Southland Conference regular season champions

WBIT, First Round
- Conference: Southland Conference
- Record: 26–6 (19–1 Southland)
- Head coach: Ayla Guzzardo (8th season);
- Assistant coaches: Kenneth Lee, Jr.; Ronneka Robertson; Aja Ochie;
- Home arena: Pride Roofing University Center

= 2024–25 Southeastern Louisiana Lady Lions basketball team =

Intercollegiate basketball season

The 2024–25 Southeastern Louisiana Lady Lions basketball team represented Southeastern Louisiana University in the 2024–25 NCAA Division I women's basketball season. The Lady Lions were led by eighth-year head coach Ayla Guzzardo, and played their home games at Pride Roofing University Center as members of the Southland Conference.

On March 22, head coach Ayla Guzzardo announced that she would leave the program, as she had been hired as head coach for conference opponent McNeese.

On March 25, Southeastern Louisiana hired Incarnate Word head coach Jeff Dow as their new coach.

==Previous season==

The Lady Lions finished the 2023–24 season 19–12 overall, 14–4 in Southland play to finish in a tie for second place.
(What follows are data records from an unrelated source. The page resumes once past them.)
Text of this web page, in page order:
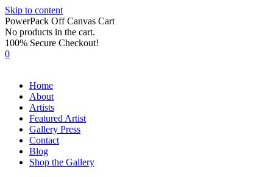
Skip to content
PowerPack Off Canvas Cart
No products in the cart.
100% Secure Checkout!
0
Home
About
Artists
Featured Artist
Gallery Press
Contact
Blog
Shop the Gallery

With a first-round bye, they defeated Nicholls in the second round of the Southland women's tournament. Their season ended when they were defeated by Texas A&M–Corpus Christi in the semi-finals.

==Media==
Home games are broadcast on ESPN+.

==Preseason polls==
===Southland Conference Poll===
The Southland Conference released its preseason poll on October 17, 2024. Receiving 213 overall votes and five first-place votes, the Lady Lions were picked to finish second in the conference.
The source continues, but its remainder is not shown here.